Type :help for a list of available commands or :exit to exit the shell.
Note that Cypher queries must end with a semicolon.
neo4j@neo4j> match (n) return n;
+---+
| n |
+---+
+---+

[/simterm]

Okay – nothing found here as this is a brand new database.

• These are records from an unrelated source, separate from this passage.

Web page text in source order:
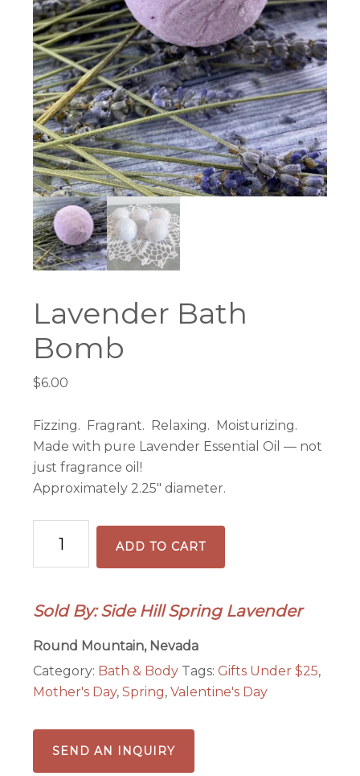
Lavender Bath
Bomb
$6.00
Fizzing. Fragrant. Relaxing. Moisturizing.
Made with pure Lavender Essential Oil — not
just fragrance oil!
Approximately 2.25″ diameter.
Bath
Bomb
ADD TO CART
Sold By: Side Hill Spring Lavender
Round Mountain, Nevada
Category: Bath & Body Tags:Gifts Under $25,
Mother's Day,Spring,Valentine's Day
SEND AN INQUIRY
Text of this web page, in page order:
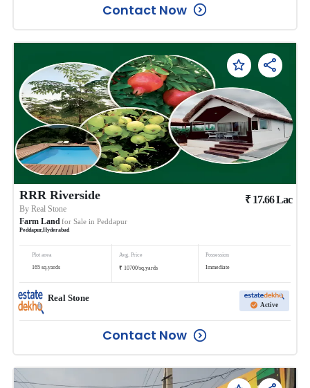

Exit from the container, stop it and run over with the bash:

[simterm]

$ docker run -ti --rm --name neo4j-2 --env NEO4J_AUTH=neo4j/pass -p 7475:7474 -p 7688:7687 -v /tmp/neo4-2/data/:/data -v /tmp/neo4-2/logs/:/logs neo4j:latest bash
neo4j@b0f324cb7c9b:~$

[/simterm]

Load the dump to the database with the --force key as the default neo4j database already present:

[simterm]

neo4j@7bca892e9538:~$ neo4j-admin load --from=/data/backup/neo4j.dump --database=neo4j --force
Done: 34 files, 250.8MiB processed.

[/simterm]

Exit, restart container again in the normal way to start the Neo4j process:

[simterm]

$ docker run -ti --rm --name neo4j-2 --env NEO4J_AUTH=neo4j/pass -p 7475:7474 -p 7688:7687 -v /tmp/neo4-2/data/:/data -v /tmp/neo4-2/logs/:/logs neo4j:latest

[/simterm]

Connect, check:

[simterm]

neo4j@neo4j> match (n) return n;
+-------------+
| n           |
+-------------+
| (:tobackup) |
+-------------+

[/simterm]

Our record is on its place – all done.